Copy all of the data below exactly as it is given.
________________
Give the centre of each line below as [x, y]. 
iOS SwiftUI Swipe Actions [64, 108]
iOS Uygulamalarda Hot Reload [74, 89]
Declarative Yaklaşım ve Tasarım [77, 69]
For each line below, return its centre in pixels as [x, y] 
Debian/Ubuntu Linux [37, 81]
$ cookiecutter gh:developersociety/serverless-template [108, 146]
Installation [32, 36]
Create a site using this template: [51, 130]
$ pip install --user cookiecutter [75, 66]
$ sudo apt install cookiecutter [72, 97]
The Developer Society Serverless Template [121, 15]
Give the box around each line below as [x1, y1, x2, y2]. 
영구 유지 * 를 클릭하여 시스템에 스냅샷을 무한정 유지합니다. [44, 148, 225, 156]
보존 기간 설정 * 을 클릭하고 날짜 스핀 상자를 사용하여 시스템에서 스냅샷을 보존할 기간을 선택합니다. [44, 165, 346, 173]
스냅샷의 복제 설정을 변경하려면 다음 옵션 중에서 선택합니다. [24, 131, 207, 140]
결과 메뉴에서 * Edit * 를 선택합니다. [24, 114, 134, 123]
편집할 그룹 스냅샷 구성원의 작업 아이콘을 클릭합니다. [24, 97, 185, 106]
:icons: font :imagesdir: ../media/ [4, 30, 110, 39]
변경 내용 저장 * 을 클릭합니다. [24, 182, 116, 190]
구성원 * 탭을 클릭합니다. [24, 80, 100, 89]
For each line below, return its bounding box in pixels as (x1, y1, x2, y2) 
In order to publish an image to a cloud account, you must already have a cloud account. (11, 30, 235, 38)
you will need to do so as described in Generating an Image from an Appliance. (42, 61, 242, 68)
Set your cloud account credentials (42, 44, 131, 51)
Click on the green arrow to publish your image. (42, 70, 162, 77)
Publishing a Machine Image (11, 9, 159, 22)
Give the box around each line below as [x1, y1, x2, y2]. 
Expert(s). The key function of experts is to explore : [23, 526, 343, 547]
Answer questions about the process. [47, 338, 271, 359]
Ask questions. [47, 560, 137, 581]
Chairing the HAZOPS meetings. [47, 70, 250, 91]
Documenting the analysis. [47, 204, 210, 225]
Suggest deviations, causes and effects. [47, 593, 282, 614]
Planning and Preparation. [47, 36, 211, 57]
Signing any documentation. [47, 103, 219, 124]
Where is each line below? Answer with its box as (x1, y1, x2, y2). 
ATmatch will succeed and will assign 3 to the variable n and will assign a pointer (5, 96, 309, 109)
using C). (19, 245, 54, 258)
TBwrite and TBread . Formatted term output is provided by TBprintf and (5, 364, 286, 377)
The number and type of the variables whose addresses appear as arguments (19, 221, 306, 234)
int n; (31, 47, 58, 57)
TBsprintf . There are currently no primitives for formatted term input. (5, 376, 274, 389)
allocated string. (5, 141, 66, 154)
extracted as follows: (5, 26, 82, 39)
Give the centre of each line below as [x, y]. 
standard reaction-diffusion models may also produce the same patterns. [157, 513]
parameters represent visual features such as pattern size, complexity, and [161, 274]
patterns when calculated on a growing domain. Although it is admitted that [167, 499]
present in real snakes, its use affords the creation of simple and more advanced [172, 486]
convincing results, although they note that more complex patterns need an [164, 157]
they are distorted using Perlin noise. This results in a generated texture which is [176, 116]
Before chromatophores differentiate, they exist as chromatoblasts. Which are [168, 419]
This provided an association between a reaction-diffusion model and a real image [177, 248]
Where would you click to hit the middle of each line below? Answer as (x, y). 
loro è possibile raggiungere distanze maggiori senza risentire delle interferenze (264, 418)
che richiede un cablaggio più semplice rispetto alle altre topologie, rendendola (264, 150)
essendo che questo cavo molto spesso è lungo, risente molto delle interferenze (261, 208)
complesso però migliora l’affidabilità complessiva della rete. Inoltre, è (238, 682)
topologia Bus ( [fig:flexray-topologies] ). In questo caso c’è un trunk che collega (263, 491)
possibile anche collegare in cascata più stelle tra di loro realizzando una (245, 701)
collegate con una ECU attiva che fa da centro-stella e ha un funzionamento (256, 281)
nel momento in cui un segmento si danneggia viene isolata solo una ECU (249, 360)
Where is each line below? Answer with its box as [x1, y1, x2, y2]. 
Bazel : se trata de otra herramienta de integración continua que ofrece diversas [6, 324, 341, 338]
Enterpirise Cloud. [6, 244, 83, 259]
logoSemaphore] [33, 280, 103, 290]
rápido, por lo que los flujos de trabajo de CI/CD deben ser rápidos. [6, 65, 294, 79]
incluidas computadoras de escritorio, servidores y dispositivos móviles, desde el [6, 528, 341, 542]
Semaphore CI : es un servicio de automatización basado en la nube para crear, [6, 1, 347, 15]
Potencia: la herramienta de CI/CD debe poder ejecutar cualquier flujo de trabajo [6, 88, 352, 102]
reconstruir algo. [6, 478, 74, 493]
________________
[Solution below]:
Give the centre of each line below as [x, y]. 
iOS SwiftUI Swipe Actions [64, 108]
iOS Uygulamalarda Hot Reload [74, 89]
Declarative Yaklaşım ve Tasarım [77, 69]
For each line below, return its centre in pixels as [x, y] 
Debian/Ubuntu Linux [37, 81]
$ cookiecutter gh:developersociety/serverless-template [108, 146]
Installation [32, 36]
Create a site using this template: [51, 130]
$ pip install --user cookiecutter [75, 66]
$ sudo apt install cookiecutter [72, 97]
The Developer Society Serverless Template [121, 15]
Give the box around each line below as [x1, y1, x2, y2]. 
영구 유지 * 를 클릭하여 시스템에 스냅샷을 무한정 유지합니다. [44, 148, 225, 156]
보존 기간 설정 * 을 클릭하고 날짜 스핀 상자를 사용하여 시스템에서 스냅샷을 보존할 기간을 선택합니다. [44, 165, 346, 173]
스냅샷의 복제 설정을 변경하려면 다음 옵션 중에서 선택합니다. [24, 131, 207, 140]
결과 메뉴에서 * Edit * 를 선택합니다. [24, 114, 134, 123]
편집할 그룹 스냅샷 구성원의 작업 아이콘을 클릭합니다. [24, 97, 185, 106]
:icons: font :imagesdir: ../media/ [4, 30, 110, 39]
변경 내용 저장 * 을 클릭합니다. [24, 182, 116, 190]
구성원 * 탭을 클릭합니다. [24, 80, 100, 89]
For each line below, return its bounding box in pixels as (x1, y1, x2, y2) 
In order to publish an image to a cloud account, you must already have a cloud account. (11, 30, 235, 38)
you will need to do so as described in Generating an Image from an Appliance. (42, 61, 242, 68)
Set your cloud account credentials (42, 44, 131, 51)
Click on the green arrow to publish your image. (42, 70, 162, 77)
Publishing a Machine Image (11, 9, 159, 22)
Give the box around each line below as [x1, y1, x2, y2]. 
Expert(s). The key function of experts is to explore : [23, 526, 343, 547]
Answer questions about the process. [47, 338, 271, 359]
Ask questions. [47, 560, 137, 581]
Chairing the HAZOPS meetings. [47, 70, 250, 91]
Documenting the analysis. [47, 204, 210, 225]
Suggest deviations, causes and effects. [47, 593, 282, 614]
Planning and Preparation. [47, 36, 211, 57]
Signing any documentation. [47, 103, 219, 124]
Where is each line below? Answer with its box as (x1, y1, x2, y2). 
ATmatch will succeed and will assign 3 to the variable n and will assign a pointer (5, 96, 309, 109)
using C). (19, 245, 54, 258)
TBwrite and TBread . Formatted term output is provided by TBprintf and (5, 364, 286, 377)
The number and type of the variables whose addresses appear as arguments (19, 221, 306, 234)
int n; (31, 47, 58, 57)
TBsprintf . There are currently no primitives for formatted term input. (5, 376, 274, 389)
allocated string. (5, 141, 66, 154)
extracted as follows: (5, 26, 82, 39)
Give the centre of each line below as [x, y]. 
standard reaction-diffusion models may also produce the same patterns. [157, 513]
parameters represent visual features such as pattern size, complexity, and [161, 274]
patterns when calculated on a growing domain. Although it is admitted that [167, 499]
present in real snakes, its use affords the creation of simple and more advanced [172, 486]
convincing results, although they note that more complex patterns need an [164, 157]
they are distorted using Perlin noise. This results in a generated texture which is [176, 116]
Before chromatophores differentiate, they exist as chromatoblasts. Which are [168, 419]
This provided an association between a reaction-diffusion model and a real image [177, 248]
Where would you click to hit the middle of each line below? Answer as (x, y). 
loro è possibile raggiungere distanze maggiori senza risentire delle interferenze (264, 418)
che richiede un cablaggio più semplice rispetto alle altre topologie, rendendola (264, 150)
essendo che questo cavo molto spesso è lungo, risente molto delle interferenze (261, 208)
complesso però migliora l’affidabilità complessiva della rete. Inoltre, è (238, 682)
topologia Bus ( [fig:flexray-topologies] ). In questo caso c’è un trunk che collega (263, 491)
possibile anche collegare in cascata più stelle tra di loro realizzando una (245, 701)
collegate con una ECU attiva che fa da centro-stella e ha un funzionamento (256, 281)
nel momento in cui un segmento si danneggia viene isolata solo una ECU (249, 360)
Where is each line below? Answer with its box as [x1, y1, x2, y2]. 
Bazel : se trata de otra herramienta de integración continua que ofrece diversas [6, 324, 341, 338]
Enterpirise Cloud. [6, 244, 83, 259]
logoSemaphore] [33, 280, 103, 290]
rápido, por lo que los flujos de trabajo de CI/CD deben ser rápidos. [6, 65, 294, 79]
incluidas computadoras de escritorio, servidores y dispositivos móviles, desde el [6, 528, 341, 542]
Semaphore CI : es un servicio de automatización basado en la nube para crear, [6, 1, 347, 15]
Potencia: la herramienta de CI/CD debe poder ejecutar cualquier flujo de trabajo [6, 88, 352, 102]
reconstruir algo. [6, 478, 74, 493]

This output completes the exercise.